[Items from a data source]
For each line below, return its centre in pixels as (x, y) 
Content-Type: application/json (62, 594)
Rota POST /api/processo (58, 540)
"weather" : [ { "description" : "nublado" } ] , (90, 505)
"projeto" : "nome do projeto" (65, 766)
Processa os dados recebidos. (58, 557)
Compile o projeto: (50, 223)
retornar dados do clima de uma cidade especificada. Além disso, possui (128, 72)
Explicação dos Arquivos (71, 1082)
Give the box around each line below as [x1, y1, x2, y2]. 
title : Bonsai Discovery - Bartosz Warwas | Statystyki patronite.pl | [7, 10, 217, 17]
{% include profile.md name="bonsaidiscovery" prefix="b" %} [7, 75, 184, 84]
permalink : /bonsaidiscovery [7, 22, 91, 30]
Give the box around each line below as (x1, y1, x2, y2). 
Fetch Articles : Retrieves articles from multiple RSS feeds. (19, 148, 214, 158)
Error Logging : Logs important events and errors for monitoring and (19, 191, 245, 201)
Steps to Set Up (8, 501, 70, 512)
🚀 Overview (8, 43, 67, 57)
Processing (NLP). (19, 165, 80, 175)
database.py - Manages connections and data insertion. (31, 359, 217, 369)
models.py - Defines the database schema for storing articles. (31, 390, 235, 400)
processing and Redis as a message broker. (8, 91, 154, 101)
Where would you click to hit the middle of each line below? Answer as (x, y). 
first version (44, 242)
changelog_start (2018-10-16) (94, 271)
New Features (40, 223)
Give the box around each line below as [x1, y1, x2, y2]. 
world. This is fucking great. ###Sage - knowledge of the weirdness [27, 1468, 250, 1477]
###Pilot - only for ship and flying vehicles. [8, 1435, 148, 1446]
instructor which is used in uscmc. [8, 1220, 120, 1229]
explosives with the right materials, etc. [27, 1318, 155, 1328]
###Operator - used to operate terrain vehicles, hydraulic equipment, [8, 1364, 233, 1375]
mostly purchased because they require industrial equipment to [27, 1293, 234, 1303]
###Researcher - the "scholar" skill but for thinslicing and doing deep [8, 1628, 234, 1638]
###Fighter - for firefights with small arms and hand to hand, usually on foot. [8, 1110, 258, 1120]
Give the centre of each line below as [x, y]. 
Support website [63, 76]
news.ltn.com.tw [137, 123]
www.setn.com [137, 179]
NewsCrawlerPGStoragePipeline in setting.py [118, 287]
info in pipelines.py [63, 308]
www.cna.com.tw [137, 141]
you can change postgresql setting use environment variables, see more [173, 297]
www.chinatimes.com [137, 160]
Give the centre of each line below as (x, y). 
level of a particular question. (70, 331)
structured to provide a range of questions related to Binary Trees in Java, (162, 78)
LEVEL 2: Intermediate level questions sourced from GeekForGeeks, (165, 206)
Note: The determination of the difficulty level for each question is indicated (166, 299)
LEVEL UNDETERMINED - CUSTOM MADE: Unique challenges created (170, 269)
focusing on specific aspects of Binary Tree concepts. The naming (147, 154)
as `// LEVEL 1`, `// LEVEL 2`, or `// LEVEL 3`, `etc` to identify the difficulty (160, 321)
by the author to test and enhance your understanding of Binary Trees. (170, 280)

==

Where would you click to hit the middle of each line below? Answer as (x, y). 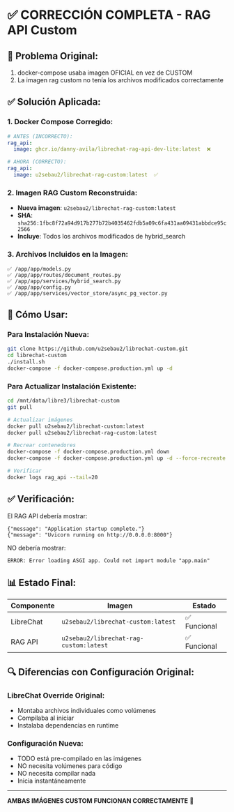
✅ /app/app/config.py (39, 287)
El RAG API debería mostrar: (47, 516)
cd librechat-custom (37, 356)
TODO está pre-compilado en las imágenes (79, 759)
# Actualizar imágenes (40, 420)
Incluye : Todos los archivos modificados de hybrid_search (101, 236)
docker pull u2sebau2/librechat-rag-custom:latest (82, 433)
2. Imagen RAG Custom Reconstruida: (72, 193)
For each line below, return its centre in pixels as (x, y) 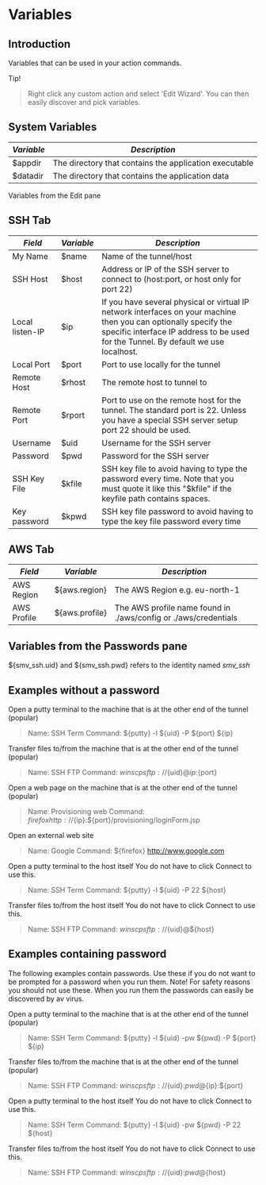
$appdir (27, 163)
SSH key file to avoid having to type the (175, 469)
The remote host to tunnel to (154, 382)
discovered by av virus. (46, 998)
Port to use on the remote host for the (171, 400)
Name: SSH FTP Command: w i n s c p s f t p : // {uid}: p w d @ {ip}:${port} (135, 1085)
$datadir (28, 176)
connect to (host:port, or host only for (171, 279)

▶ **The task**
Search the records for the word "bonsaidiscovery", then list every line that has it.

▶ **Response to the task**
{% include profile.md name="bonsaidiscovery" prefix="b" %} [7, 75, 184, 84]
permalink : /bonsaidiscovery [7, 22, 91, 30]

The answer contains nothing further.